Your instructions: Transcribe every entry word for word. Skip the pictures.

Supplied entries:
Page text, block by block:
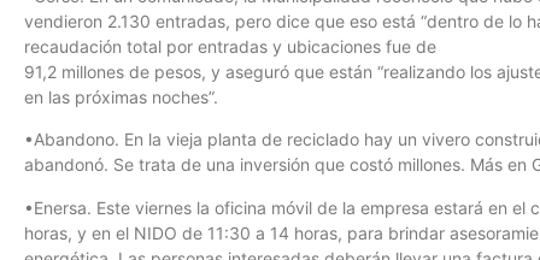
vendieron 2.130 entradas, pero dice que eso está “dentro de lo
recaudación total por entradas y ubicaciones fue de
91,2 millones de pesos, y aseguró que están “realizando los
en las próximas noches”.
•Abandono. En la vieja planta de reciclado hay un vivero
abandonó. Se trata de una inversión que costó millones. Más en
•Enersa. Este viernes la oficina móvil de la empresa estará en
horas, y en el NIDO de 11:30 a 14 horas, para brindar
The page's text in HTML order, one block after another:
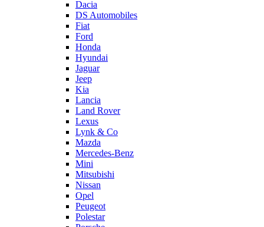
Dacia
DS Automobiles
Fiat
Ford
Honda
Hyundai
Jaguar
Jeep
Kia
Lancia
Land Rover
Lexus
Lynk & Co
Mazda
Mercedes-Benz
Mini
Mitsubishi
Nissan
Opel
Peugeot
Polestar
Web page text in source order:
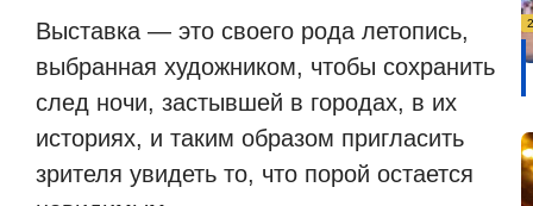
Выставка — это своего рода летопись,
выбранная художником, чтобы сохранить
след ночи, застывшей в городах, в их
историях, и таким образом пригласить
зрителя увидеть то, что порой остается
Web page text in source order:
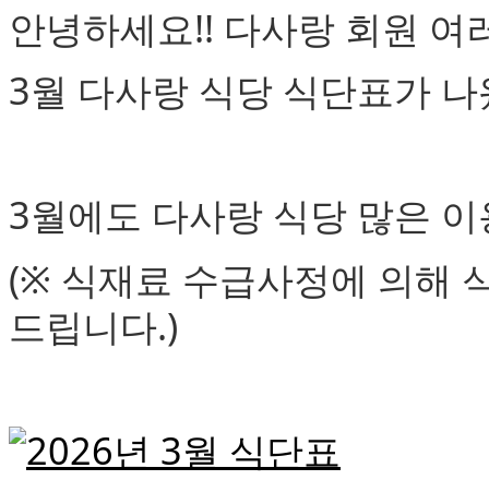
안녕하세요!! 다사랑 회원 여
3월 다사랑 식당 식단표가
3월에도 다사랑 식당 많은
(※ 식재료 수급사정에 의해
드립니다.)
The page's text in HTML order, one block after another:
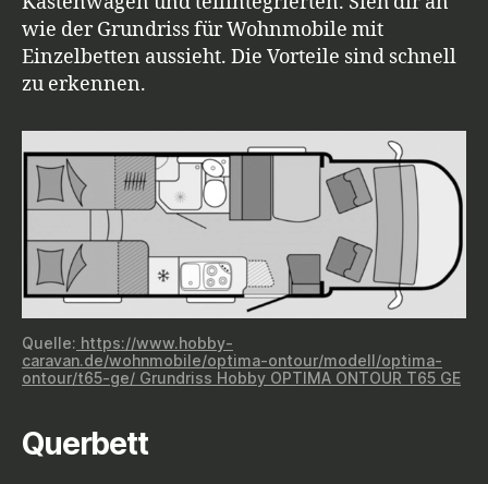
wie der Grundriss für Wohnmobile mit
Einzelbetten aussieht. Die Vorteile sind schnell
zu erkennen.
Quelle: https://www.hobby-
caravan.de/wohnmobile/optima-ontour/modell/optima-
ontour/t65-ge/ Grundriss Hobby OPTIMA ONTOUR T65 GE
Querbett
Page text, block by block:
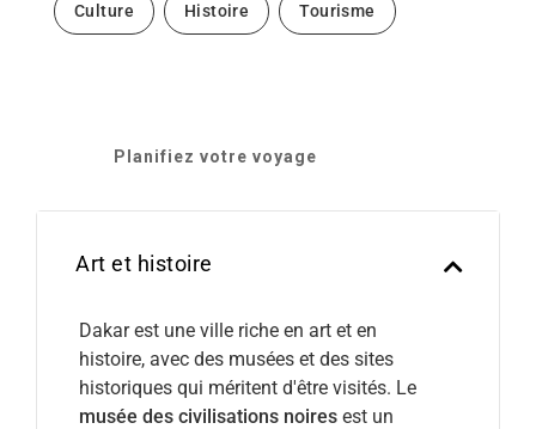
Culture Histoire Tourisme
Planifiez votre voyage
Art et histoire
Dakar est une ville riche en art et en
histoire, avec des musées et des sites
historiques qui méritent d'être visités. Le
musée des civilisations noires est un
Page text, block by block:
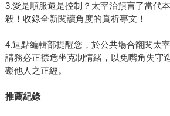
3.愛是順服還是控制？太宰治預言了當代
殺！收錄全新閱讀角度的賞析專文！
4.逗點編輯部提醒您，於公共場合翻閱太
請務必正襟危坐克制情緒，以免嘴角失守
礙他人之正經。
推薦紀錄
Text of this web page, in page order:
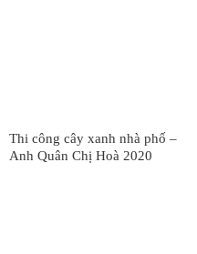
Thi công cây xanh nhà phố –
Anh Quân Chị Hoà 2020
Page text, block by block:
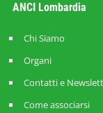
ANCI Lombardia
Chi Siamo
Organi
Contatti e
Come associarsi
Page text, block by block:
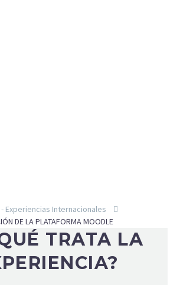
Experiencias Internacionales
DE LA PLATAFORMA MOODLE
TRATA LA
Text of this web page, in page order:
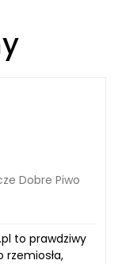
Dobre Piwo
to prawdziwy
rzemiosła,
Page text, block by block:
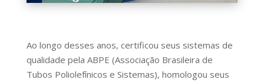
Ao longo desses anos, certificou seus sistemas de
qualidade pela ABPE (Associação Brasileira de
Tubos Poliolefínicos e Sistemas), homologou seus
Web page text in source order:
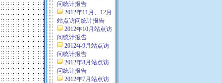
问统计报告
2012年11月、12月
站点访问统计报告
2012年10月站点访
问统计报告
2012年9月站点访
问统计报告
2012年8月站点访
问统计报告
2012年7月站点访
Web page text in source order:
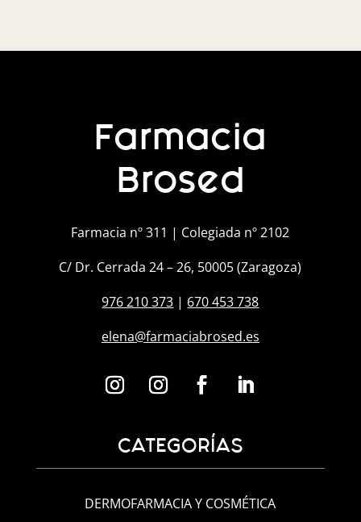
Farmacia
Brosed
Farmacia nº 311 | Colegiada nº 2102
C/ Dr. Cerrada 24 – 26, 50005 (Zaragoza)
976 210 373 | 670 453 738
elena@farmaciabrosed.es
CATEGORÍAS
DERMOFARMACIA Y COSMÉTICA
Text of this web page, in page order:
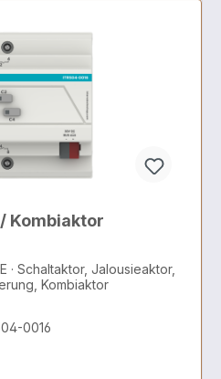
4 Kanal KNX Aktor / Kombiaktor
· Schaltaktor, Jalousieaktor,
Kombiaktor
0016

Your solution:
Page text, block by block:
vendieron 2.130 entradas, pero dice que eso está “dentro de lo
recaudación total por entradas y ubicaciones fue de
91,2 millones de pesos, y aseguró que están “realizando los
en las próximas noches”.
•Abandono. En la vieja planta de reciclado hay un vivero
abandonó. Se trata de una inversión que costó millones. Más en
•Enersa. Este viernes la oficina móvil de la empresa estará en
horas, y en el NIDO de 11:30 a 14 horas, para brindar
The page's text in HTML order, one block after another:
Dacia
DS Automobiles
Fiat
Ford
Honda
Hyundai
Jaguar
Jeep
Kia
Lancia
Land Rover
Lexus
Lynk & Co
Mazda
Mercedes-Benz
Mini
Mitsubishi
Nissan
Opel
Peugeot
Polestar
Web page text in source order:
Выставка — это своего рода летопись,
выбранная художником, чтобы сохранить
след ночи, застывшей в городах, в их
историях, и таким образом пригласить
зрителя увидеть то, что порой остается
Web page text in source order:
안녕하세요!! 다사랑 회원 여
3월 다사랑 식당 식단표가
3월에도 다사랑 식당 많은
(※ 식재료 수급사정에 의해
드립니다.)
The page's text in HTML order, one block after another:
wie der Grundriss für Wohnmobile mit
Einzelbetten aussieht. Die Vorteile sind schnell
zu erkennen.
Quelle: https://www.hobby-
caravan.de/wohnmobile/optima-ontour/modell/optima-
ontour/t65-ge/ Grundriss Hobby OPTIMA ONTOUR T65 GE
Querbett
Page text, block by block:
Culture Histoire Tourisme
Planifiez votre voyage
Art et histoire
Dakar est une ville riche en art et en
histoire, avec des musées et des sites
historiques qui méritent d'être visités. Le
musée des civilisations noires est un
Page text, block by block:
3.愛是順服還是控制？太宰治預言了當代
殺！收錄全新閱讀角度的賞析專文！
4.逗點編輯部提醒您，於公共場合翻閱太
請務必正襟危坐克制情緒，以免嘴角失守
礙他人之正經。
推薦紀錄
Text of this web page, in page order:
Thi công cây xanh nhà phố –
Anh Quân Chị Hoà 2020
Page text, block by block:
ANCI Lombardia
Chi Siamo
Organi
Contatti e
Come associarsi
Page text, block by block:
Experiencias Internacionales
DE LA PLATAFORMA MOODLE
TRATA LA
Text of this web page, in page order:
Dobre Piwo
to prawdziwy
rzemiosła,
Page text, block by block:
Ao longo desses anos, certificou seus sistemas de
qualidade pela ABPE (Associação Brasileira de
Tubos Poliolefínicos e Sistemas), homologou seus
Web page text in source order:
问统计报告
2012年11月、12月
站点访问统计报告
2012年10月站点访
问统计报告
2012年9月站点访
问统计报告
2012年8月站点访
问统计报告
2012年7月站点访
Web page text in source order:
Farmacia
Brosed
Farmacia nº 311 | Colegiada nº 2102
C/ Dr. Cerrada 24 – 26, 50005 (Zaragoza)
976 210 373 | 670 453 738
elena@farmaciabrosed.es
CATEGORÍAS
DERMOFARMACIA Y COSMÉTICA
Text of this web page, in page order:
4 Kanal KNX Aktor / Kombiaktor
· Schaltaktor, Jalousieaktor,
Kombiaktor
0016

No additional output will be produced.